Scripts of lecture 7. Monte Carlo simulations of the thermal noise in an image (parallelized code). Useful script to estimate the chance of false detection of faint sources (e.g., in a deep survey). There is a second script that computes the theoretical probability of false detection (to be compared to the results from the first script) as a function of the image size, beam width, and noise level.
Scripts of lecture 6(b). Monte Carlo simulations of source distributions in an isotropic Universe. We will see a nice application of the theorem of the inverse cumulative function.
Scripts of lecture 6. An example of the power of Monte Carlo to perform integrals within non-trivial boundaries. Suppose that you have a sample of sources taken from a survey in a given portion of the sky. You want to study the source clustering, so you want to compute the number of sources around a given point as a function of the distance to that point. Then, dividing the number of sources by the volume covered at each distance, you can obtain an estimate of the density of sources as a function of distance. However, the finite sky coverage of the survey implies that the covered volume at a given distance will not be that of a sphere, since some sources that should be counted will fall outside the coverage of the survey. This effect is known as "window effect". This script shows an example of how to deal with it.
Scripts of lecture 5. A silly script to check the smart Bayes relation (or the "inverse conditional probability" relation). In this script, we compute the chance of a supernova to be radioloud, based on different kinds of "evidence". Attend to the lecture for a deep discussion on this! :D
Scripts of lecture 4(b). What happens if you observe a faint source with an interferometer and all our phases get corrupted? Would you throw away all the data? Could you still make something with them? Would you estimate the flux density from the amplitude average? Sure? Nice example of the Maximum Likelihood Principle and how to apply it in the case of non-Gaussian random distributions. (What's the trick in this problem?... With a good estimate of the noise level in your visibilities, you can obtain a precise estimate of the source flux density just from the amplitudes).
Scripts of lecture 4. A basic example of a nonlinear least-squares fit. The (synthetic) data included represent the time evolution of the position angle of a jet. A simple model of precession must be fitted (a sine wave with a given amplitude and period). This script is only intended to help understand the basics of nonlinear least-squares fitting. Other more ellaborated (and robust) programs should be used to solve real-life problems.

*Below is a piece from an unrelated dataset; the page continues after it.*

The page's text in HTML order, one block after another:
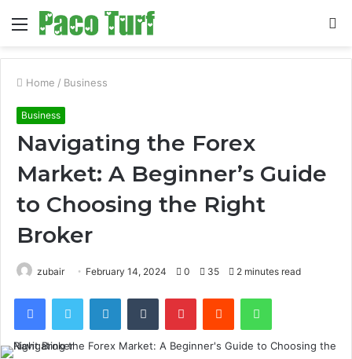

Scripts of lecture 2. Estimates of the uncertainties of the brightness temperature and spectral index of a source, based on the Monte Carlo approach. The results are then compared to those coming from the Jacobian approach (i.e., the linear approximation of the error propagation). You will see an interesting, unexpected, "side" result: random noise can map into systematic effects in your estimates!
Scripts of lecture 1. Scripts to play with the central-limit theorem. You can check how the distribution of the averages from any set of random variables tends to be Gaussian, no matter the original distribution of the data. You can also check the Law of Large Numbers and the distribution of standard deviations of the averages (related to the Chi-Square distribution, to which we will come back more deeply in lecture 4).
Lecture 1. Introduction. Random variables. Probability density function (pdf). Statistical estimates of expected values from a finite dataset. The Central Limit Theorem. Uncertainties in the statistical estimates. The Chi Squared distribution. (Some equations were not rigurously written near the end of the lecture; corrected versions of these equations are given in the beginning of lecture 2).
Lecture 2. Error propagation. Correlation between random variables. The Covariance matrix. Propagation of uncertainties through the space of measurements (Jacobian approach). Non-linear error propagation; turning randomness into systematics.
Lecture 3. Data modelling (part 1). Principle of Maximum Likelihood (ML). Propagation of uncertainties into the space of model parameters. The case of Gaussian-distributed measurements; least-squares fitting (Pay attention to the last equation of the covariance matrix; the right expression is given in the beginning of lecture 4).
Lecture 4. Data modelling (part 2). Nonlinear least squares. ML in the case of non-gaussian noise. (A more detailed answer to the student's question about parameter error estimates from non-algebraic models is given in the beginning of lecture 5).
Lecture 5. Tests of hypotheses. Signal, null hypothesis, and alternative hypothesis. The critical probability. Collecting evidence: introduction to Bayesian analysis.
Lecture 6. Methods of Monte Carlo (MC). Statistics from simulated data. MC applied to multi-dimensional integration with non-trivial boundaries. The theorem of the inverse cumulative function. Simulation of a dataset with a generic probability density function.
Lecture 7. Thermal noise in 2D images. The effect of beam convolution vs. image size. Spurious sources in deep surveys.